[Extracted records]
== Segment start ==
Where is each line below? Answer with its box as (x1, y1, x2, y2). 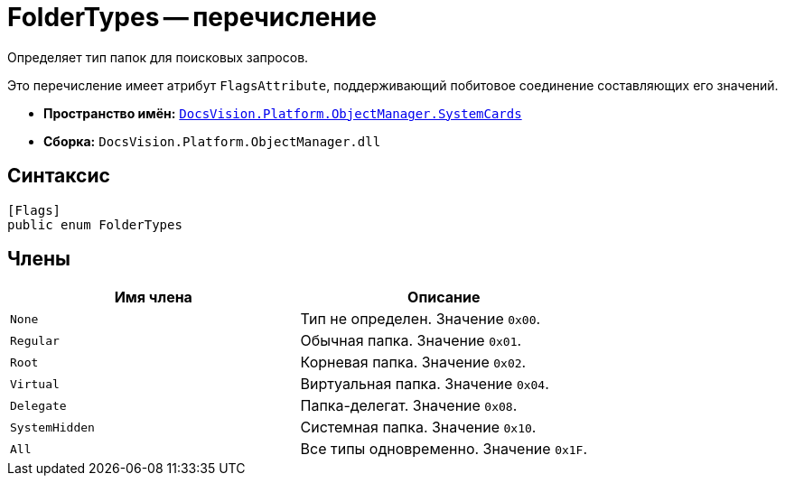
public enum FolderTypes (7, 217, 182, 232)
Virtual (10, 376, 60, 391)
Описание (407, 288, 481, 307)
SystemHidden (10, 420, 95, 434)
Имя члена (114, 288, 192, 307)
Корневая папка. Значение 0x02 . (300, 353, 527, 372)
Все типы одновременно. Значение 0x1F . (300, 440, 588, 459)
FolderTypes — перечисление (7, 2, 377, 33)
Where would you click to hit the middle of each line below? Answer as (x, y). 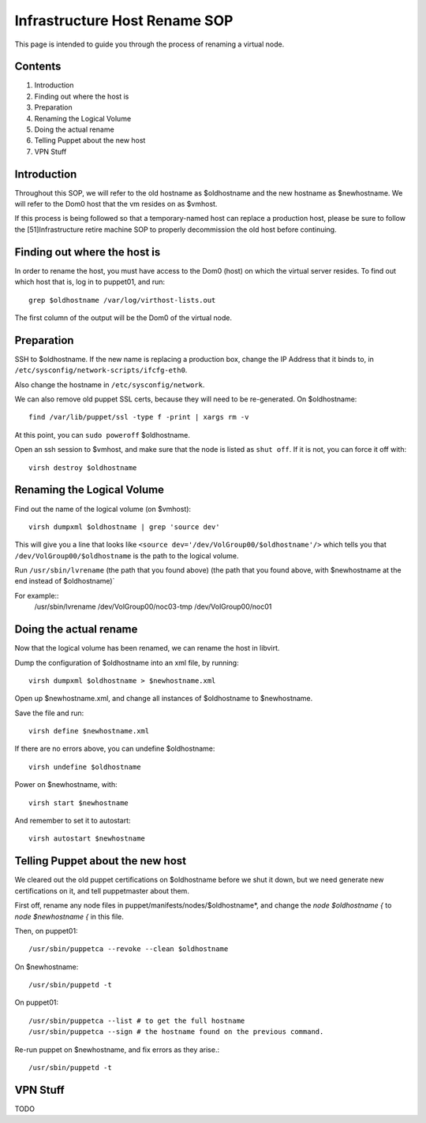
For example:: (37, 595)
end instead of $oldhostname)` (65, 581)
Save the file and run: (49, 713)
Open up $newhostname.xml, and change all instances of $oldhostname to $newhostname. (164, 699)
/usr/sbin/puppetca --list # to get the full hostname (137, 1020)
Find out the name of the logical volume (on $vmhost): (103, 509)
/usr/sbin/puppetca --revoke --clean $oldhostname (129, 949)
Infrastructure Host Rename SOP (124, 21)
== Segment end ==
== Segment start ==
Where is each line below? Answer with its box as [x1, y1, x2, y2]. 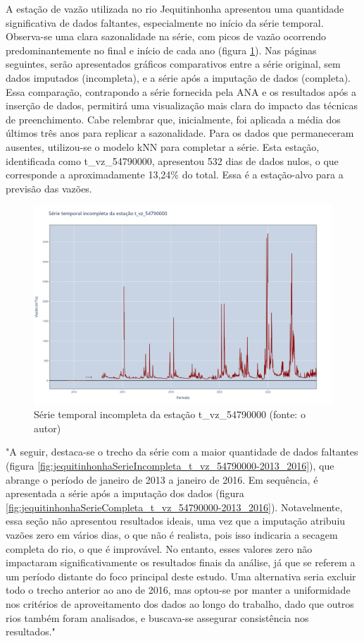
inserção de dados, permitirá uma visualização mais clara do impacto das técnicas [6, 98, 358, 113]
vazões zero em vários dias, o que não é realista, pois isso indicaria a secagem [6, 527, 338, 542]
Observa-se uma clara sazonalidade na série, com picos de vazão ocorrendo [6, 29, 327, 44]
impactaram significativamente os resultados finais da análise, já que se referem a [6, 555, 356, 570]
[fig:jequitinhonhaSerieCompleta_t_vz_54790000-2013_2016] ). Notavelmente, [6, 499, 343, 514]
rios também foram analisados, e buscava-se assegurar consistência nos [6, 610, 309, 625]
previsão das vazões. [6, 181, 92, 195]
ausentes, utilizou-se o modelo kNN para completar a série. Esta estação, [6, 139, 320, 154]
== Segment end ==
== Segment start ==
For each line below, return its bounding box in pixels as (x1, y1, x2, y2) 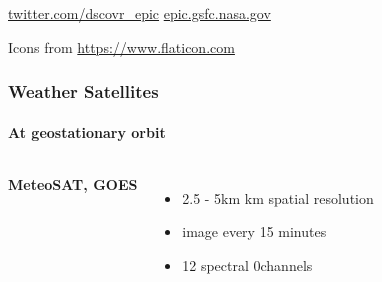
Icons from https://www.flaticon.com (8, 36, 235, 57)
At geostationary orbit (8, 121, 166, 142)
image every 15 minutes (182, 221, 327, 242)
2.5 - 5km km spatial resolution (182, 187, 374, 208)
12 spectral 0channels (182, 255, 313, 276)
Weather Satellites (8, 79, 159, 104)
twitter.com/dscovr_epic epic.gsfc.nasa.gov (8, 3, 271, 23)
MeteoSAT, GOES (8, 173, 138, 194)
== Segment end ==
WORK ORDER: Only one stretch of the data is wanted: write out exactly the lines from the one holding "SystemHidden (10, 420, 95, 434)" through the one holding "Infrastructure Host Rename SOP (124, 21)", both included, without the pictures.

TASK OUTPUT:
SystemHidden (10, 420, 95, 434)
Имя члена (114, 288, 192, 307)
Корневая папка. Значение 0x02 . (300, 353, 527, 372)
Все типы одновременно. Значение 0x1F . (300, 440, 588, 459)
FolderTypes — перечисление (7, 2, 377, 33)
Where would you click to hit the middle of each line below? Answer as (x, y). 
For example:: (37, 595)
end instead of $oldhostname)` (65, 581)
Save the file and run: (49, 713)
Open up $newhostname.xml, and change all instances of $oldhostname to $newhostname. (164, 699)
/usr/sbin/puppetca --list # to get the full hostname (137, 1020)
Find out the name of the logical volume (on $vmhost): (103, 509)
/usr/sbin/puppetca --revoke --clean $oldhostname (129, 949)
Infrastructure Host Rename SOP (124, 21)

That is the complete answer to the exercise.